Source data
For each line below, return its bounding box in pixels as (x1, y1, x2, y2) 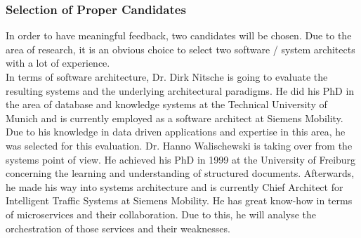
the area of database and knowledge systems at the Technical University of (6, 97, 327, 112)
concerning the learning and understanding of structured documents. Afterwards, (6, 166, 355, 180)
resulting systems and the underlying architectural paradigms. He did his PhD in (6, 83, 355, 98)
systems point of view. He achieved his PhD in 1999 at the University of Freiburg (6, 152, 356, 166)
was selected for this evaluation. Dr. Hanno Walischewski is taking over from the (6, 138, 353, 152)
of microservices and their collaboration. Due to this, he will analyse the (6, 206, 317, 221)
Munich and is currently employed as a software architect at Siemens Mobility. (6, 110, 343, 125)
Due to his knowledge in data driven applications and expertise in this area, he (6, 124, 346, 139)
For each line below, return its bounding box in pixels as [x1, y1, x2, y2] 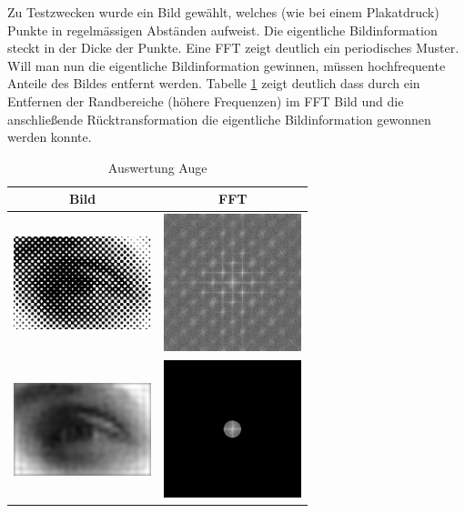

How to complete this task | Extract only the lines from the one that contains "of microservices and" through the end of the records, inclusive, and omit every picture.

Result |
of microservices and their collaboration. Due to this, he will analyse the (6, 206, 317, 221)
Munich and is currently employed as a software architect at Siemens Mobility. (6, 110, 343, 125)
Due to his knowledge in data driven applications and expertise in this area, he (6, 124, 346, 139)
For each line below, return its bounding box in pixels as [x1, y1, x2, y2] 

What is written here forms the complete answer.